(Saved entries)
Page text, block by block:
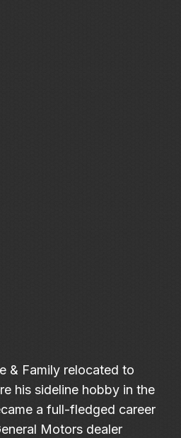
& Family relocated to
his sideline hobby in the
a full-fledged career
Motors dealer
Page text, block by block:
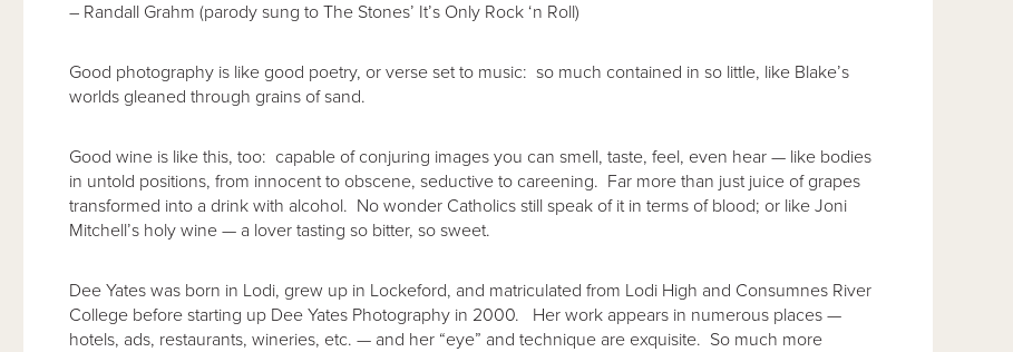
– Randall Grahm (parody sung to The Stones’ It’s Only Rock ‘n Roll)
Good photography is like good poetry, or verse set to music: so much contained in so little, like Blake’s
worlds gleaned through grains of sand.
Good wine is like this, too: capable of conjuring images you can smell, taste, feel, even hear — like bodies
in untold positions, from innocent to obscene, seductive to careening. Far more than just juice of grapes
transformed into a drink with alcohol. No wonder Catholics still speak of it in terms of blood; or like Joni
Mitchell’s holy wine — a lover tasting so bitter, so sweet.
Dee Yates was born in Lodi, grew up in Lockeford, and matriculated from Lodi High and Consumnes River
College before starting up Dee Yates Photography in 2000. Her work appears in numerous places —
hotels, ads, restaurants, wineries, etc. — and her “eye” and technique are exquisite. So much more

...

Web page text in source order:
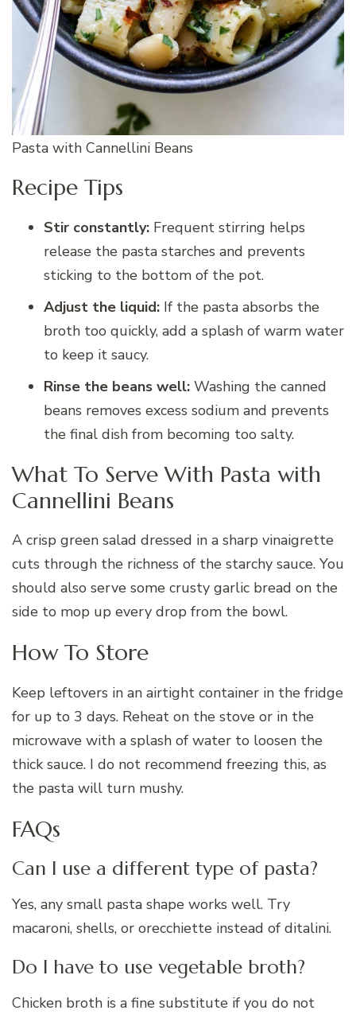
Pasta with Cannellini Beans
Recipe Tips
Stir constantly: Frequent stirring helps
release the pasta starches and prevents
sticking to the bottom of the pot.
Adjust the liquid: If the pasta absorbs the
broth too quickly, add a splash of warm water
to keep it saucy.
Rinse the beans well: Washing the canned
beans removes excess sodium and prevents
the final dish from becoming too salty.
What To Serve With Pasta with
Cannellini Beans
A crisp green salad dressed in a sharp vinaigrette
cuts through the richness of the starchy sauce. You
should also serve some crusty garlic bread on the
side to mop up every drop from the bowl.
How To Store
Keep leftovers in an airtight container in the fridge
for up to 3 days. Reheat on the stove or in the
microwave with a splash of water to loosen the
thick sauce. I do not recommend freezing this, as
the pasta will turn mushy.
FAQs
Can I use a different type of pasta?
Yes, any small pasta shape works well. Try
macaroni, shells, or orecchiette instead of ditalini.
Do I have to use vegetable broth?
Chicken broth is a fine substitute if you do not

---

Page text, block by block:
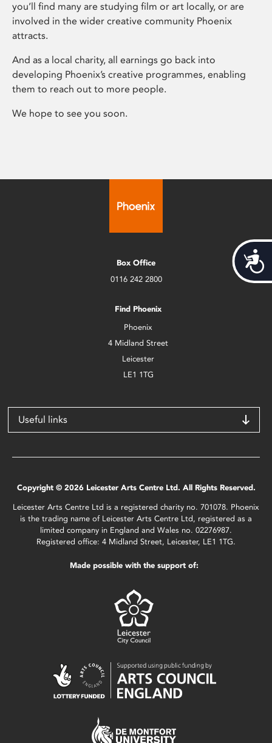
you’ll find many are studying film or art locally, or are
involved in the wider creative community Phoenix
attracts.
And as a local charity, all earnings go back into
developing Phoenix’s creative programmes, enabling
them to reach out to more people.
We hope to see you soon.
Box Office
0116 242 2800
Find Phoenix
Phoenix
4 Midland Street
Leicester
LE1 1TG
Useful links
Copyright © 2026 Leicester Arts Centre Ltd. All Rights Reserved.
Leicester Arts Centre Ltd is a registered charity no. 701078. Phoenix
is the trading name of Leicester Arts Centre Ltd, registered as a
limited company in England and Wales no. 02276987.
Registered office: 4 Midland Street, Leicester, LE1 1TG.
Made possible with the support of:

BRIEF: Your reply should hold every line from the data that contains "much", copied in full.

RESULT BELOW:
Good photography is like good poetry, or verse set to music: so much contained in so little, like Blake’s
hotels, ads, restaurants, wineries, etc. — and her “eye” and technique are exquisite. So much more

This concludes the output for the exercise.